__WORK TO BE COMPLETED__
Read the records below and copy each line that contains "Column".

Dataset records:
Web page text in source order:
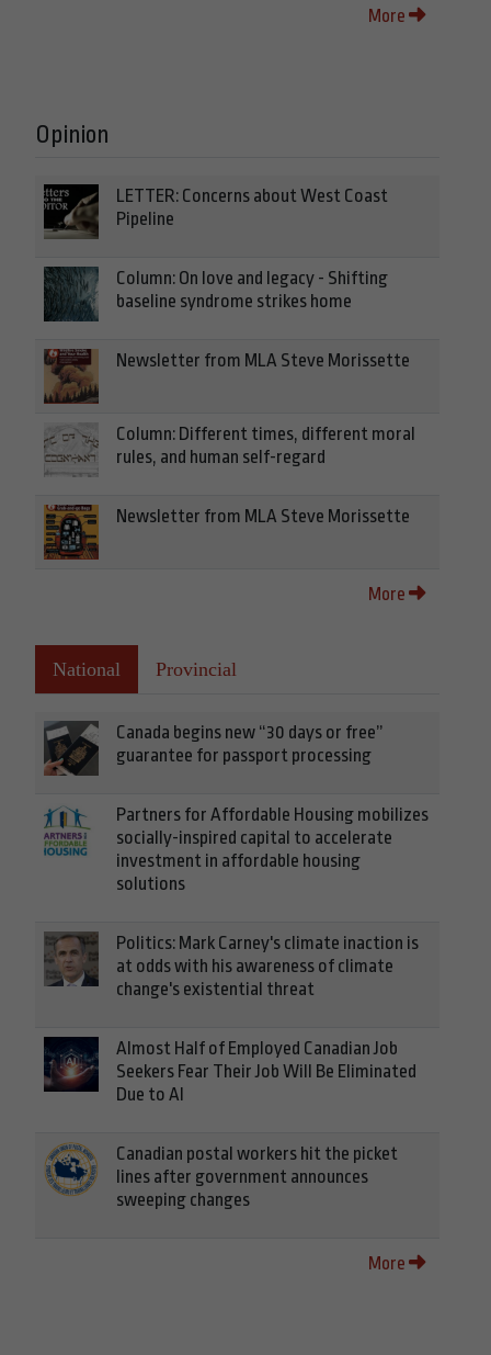
More
Opinion
LETTER: Concerns about West Coast
Pipeline
Column: On love and legacy - Shifting
baseline syndrome strikes home
Newsletter from MLA Steve Morissette
Column: Different times, different moral
rules, and human self-regard
Newsletter from MLA Steve Morissette
More
National Provincial
Canada begins new “30 days or free”
guarantee for passport processing
Partners for Affordable Housing mobilizes
socially-inspired capital to accelerate
investment in affordable housing
solutions
Politics: Mark Carney's climate inaction is
at odds with his awareness of climate
change's existential threat
Almost Half of Employed Canadian Job
Seekers Fear Their Job Will Be Eliminated
Due to AI
Canadian postal workers hit the picket
lines after government announces
sweeping changes
More
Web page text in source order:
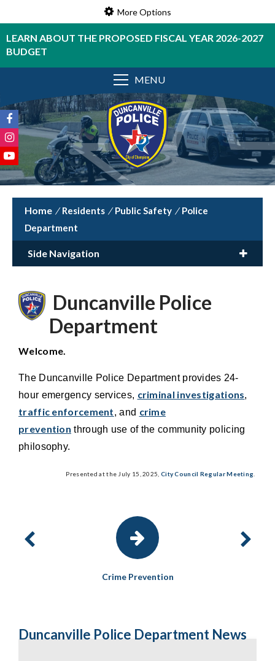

__OUTPUT OF THE EXERCISE__
Column: On love and legacy - Shifting
Column: Different times, different moral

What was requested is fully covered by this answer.